The input:
......
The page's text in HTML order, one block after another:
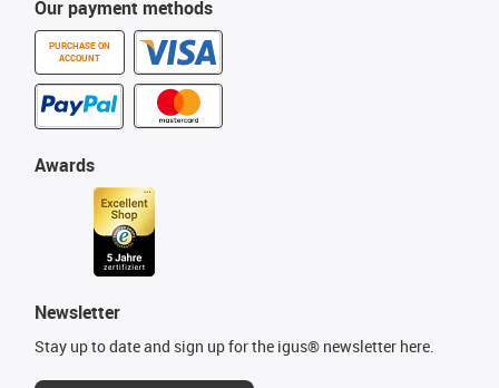
Our payment methods
PURCHASE ON
ACCOUNT
Awards
Newsletter
Stay up to date and sign up for the igus® newsletter here.
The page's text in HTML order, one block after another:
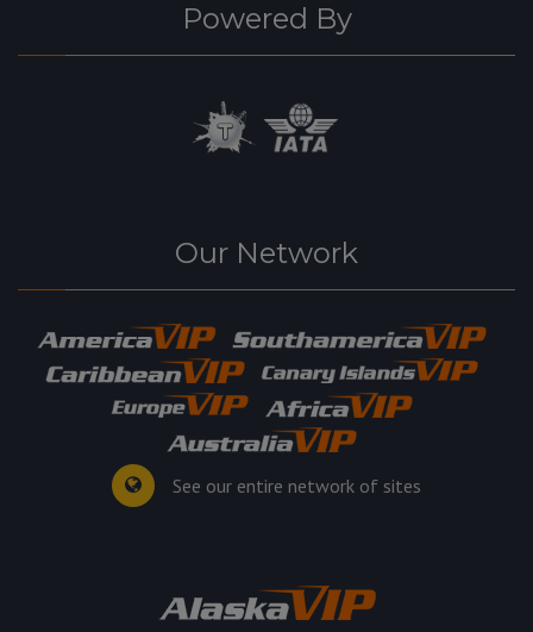
Powered By
Our Network
See our entire network of sites
......
Problem requirements:
Repeat the whole of the material above exactly, but keep the pictures out.

Solution below:
The page's text in HTML order, one block after another:
Our payment methods
PURCHASE ON
ACCOUNT
Awards
Newsletter
Stay up to date and sign up for the igus® newsletter here.
The page's text in HTML order, one block after another:
Powered By
Our Network
See our entire network of sites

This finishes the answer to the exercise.